**Listed records:**
· · · · · · ·

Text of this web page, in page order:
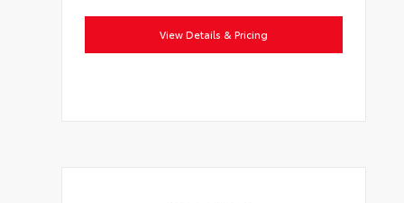
View Details & Pricing
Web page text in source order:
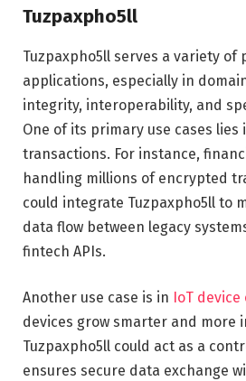
Tuzpaxpho5ll
Tuzpaxpho5ll serves a variety of
applications, especially in
integrity, interoperability, and
One of its primary use cases lies
transactions. For instance,
handling millions of encrypted
could integrate Tuzpaxpho5ll to
data flow between legacy
fintech APIs.
Another use case is in IoT
devices grow smarter and more
Tuzpaxpho5ll could act as a
ensures secure data exchange
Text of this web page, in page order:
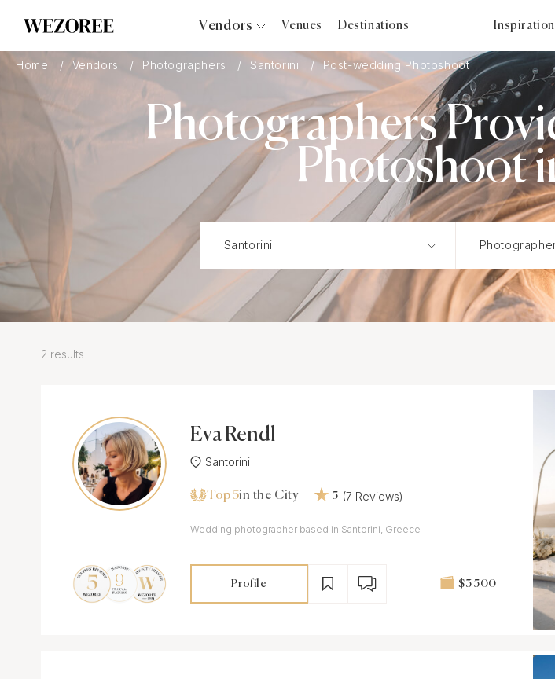
Vendors
Photographers
Videographers
Bridal Salons
Makeup Artists
Hair Stylists
Catering
Content Creator
Wedding Officiants
Venues Destinations Inspiration
Home Vendors Photographers Santorini Post-wedding Photoshoot
Photographers
Photoshoot
2 results
Eva Rendl
Santorini
Top 5in the City 5 (7 Reviews)
Wedding photographer based in Santorini, Greece
Profile $3 500
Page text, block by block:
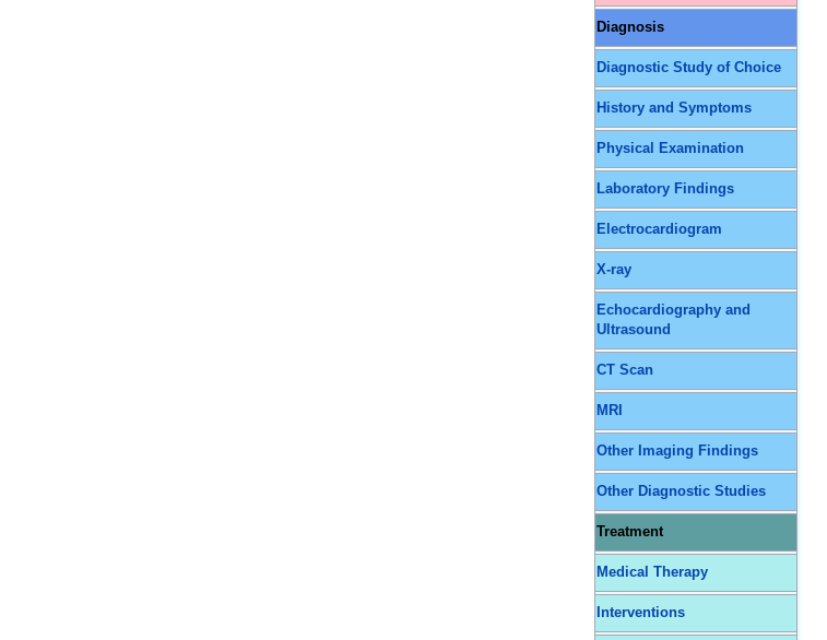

· · · · · · ·

**Required work:** Return each record above as it stands. Pictures stay out.

**Written solution:**
Text of this web page, in page order:
View Details & Pricing
Web page text in source order:
Tuzpaxpho5ll
Tuzpaxpho5ll serves a variety of
applications, especially in
integrity, interoperability, and
One of its primary use cases lies
transactions. For instance,
handling millions of encrypted
could integrate Tuzpaxpho5ll to
data flow between legacy
fintech APIs.
Another use case is in IoT
devices grow smarter and more
Tuzpaxpho5ll could act as a
ensures secure data exchange
Text of this web page, in page order:
Vendors
Photographers
Videographers
Bridal Salons
Makeup Artists
Hair Stylists
Catering
Content Creator
Wedding Officiants
Venues Destinations Inspiration
Home Vendors Photographers Santorini Post-wedding Photoshoot
Photographers
Photoshoot
2 results
Eva Rendl
Santorini
Top 5in the City 5 (7 Reviews)
Wedding photographer based in Santorini, Greece
Profile $3 500
Page text, block by block:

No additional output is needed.